En este punto, lo ideal es que la evaluación sirva como un espejo, no como un martillo. Ayuda a las organizaciones a reexaminar los procesos, los logros y los desafíos, al tiempo que da un respiro a las personas que los impulsan.
Sin embargo, en la práctica de gestión moderna, el significado de fin de año no siempre es tan simple. En algunas oficinas, esta fase experimenta de hecho un cambio de función.
En lugar de ser un espacio de reflexión, se convierte en un momento de agudización de la disciplina escénica. Las medidas del éxito se condensan en números, plazos y logros, mientras que las dimensiones humanas del trabajo poco a poco van quedando fuera de la lectura.

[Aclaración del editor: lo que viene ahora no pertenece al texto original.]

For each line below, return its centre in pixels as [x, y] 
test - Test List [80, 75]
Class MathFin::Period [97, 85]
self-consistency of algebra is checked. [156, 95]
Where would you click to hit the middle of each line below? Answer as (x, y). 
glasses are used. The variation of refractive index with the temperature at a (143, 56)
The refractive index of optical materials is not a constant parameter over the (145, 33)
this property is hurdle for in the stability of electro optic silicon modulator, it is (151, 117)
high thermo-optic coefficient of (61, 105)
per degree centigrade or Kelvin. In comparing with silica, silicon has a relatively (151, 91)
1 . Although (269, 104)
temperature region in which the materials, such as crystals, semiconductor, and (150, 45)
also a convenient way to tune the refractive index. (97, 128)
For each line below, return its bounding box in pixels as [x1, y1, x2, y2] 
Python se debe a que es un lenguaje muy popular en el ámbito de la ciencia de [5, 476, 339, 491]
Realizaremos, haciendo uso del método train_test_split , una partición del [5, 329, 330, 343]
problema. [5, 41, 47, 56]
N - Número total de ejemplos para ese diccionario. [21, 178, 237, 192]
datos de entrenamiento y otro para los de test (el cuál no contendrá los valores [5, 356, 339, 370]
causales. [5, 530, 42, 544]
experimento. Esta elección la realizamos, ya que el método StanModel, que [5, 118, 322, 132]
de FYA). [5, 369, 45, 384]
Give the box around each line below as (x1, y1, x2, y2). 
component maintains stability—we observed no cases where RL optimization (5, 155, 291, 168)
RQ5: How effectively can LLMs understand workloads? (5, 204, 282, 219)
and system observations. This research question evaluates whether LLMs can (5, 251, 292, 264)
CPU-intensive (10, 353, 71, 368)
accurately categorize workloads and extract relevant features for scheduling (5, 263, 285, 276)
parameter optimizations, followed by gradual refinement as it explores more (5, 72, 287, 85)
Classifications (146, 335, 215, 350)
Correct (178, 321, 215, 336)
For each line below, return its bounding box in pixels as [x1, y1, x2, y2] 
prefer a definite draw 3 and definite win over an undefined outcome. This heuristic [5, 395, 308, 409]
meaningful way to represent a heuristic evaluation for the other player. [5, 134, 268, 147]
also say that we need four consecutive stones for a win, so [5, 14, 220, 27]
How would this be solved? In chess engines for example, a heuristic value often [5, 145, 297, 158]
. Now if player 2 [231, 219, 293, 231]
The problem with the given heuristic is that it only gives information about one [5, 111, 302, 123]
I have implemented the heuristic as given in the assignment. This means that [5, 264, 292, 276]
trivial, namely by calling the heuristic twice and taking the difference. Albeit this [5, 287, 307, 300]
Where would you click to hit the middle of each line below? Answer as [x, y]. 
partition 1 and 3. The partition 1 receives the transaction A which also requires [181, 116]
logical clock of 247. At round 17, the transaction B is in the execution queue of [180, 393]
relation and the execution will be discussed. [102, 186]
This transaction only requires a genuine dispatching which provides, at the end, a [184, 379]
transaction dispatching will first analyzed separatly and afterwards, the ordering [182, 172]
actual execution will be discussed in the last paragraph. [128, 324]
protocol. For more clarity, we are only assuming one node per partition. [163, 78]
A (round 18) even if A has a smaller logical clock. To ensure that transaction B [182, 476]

Este cambio es a menudo sutil, casi imperceptible. El lenguaje utilizado sigue siendo normativo, las políticas están cuidadosamente formuladas y los objetivos se transmiten en nombre del profesionalismo.
Sin embargo, para los seres humanos que trabajan, estos cambios aparecen como una intensificación del ritmo. Las cargas aumentan, las roturas se estrechan y el cansancio se acepta como una consecuencia natural, como si ni siquiera fuera necesario hablar de ello.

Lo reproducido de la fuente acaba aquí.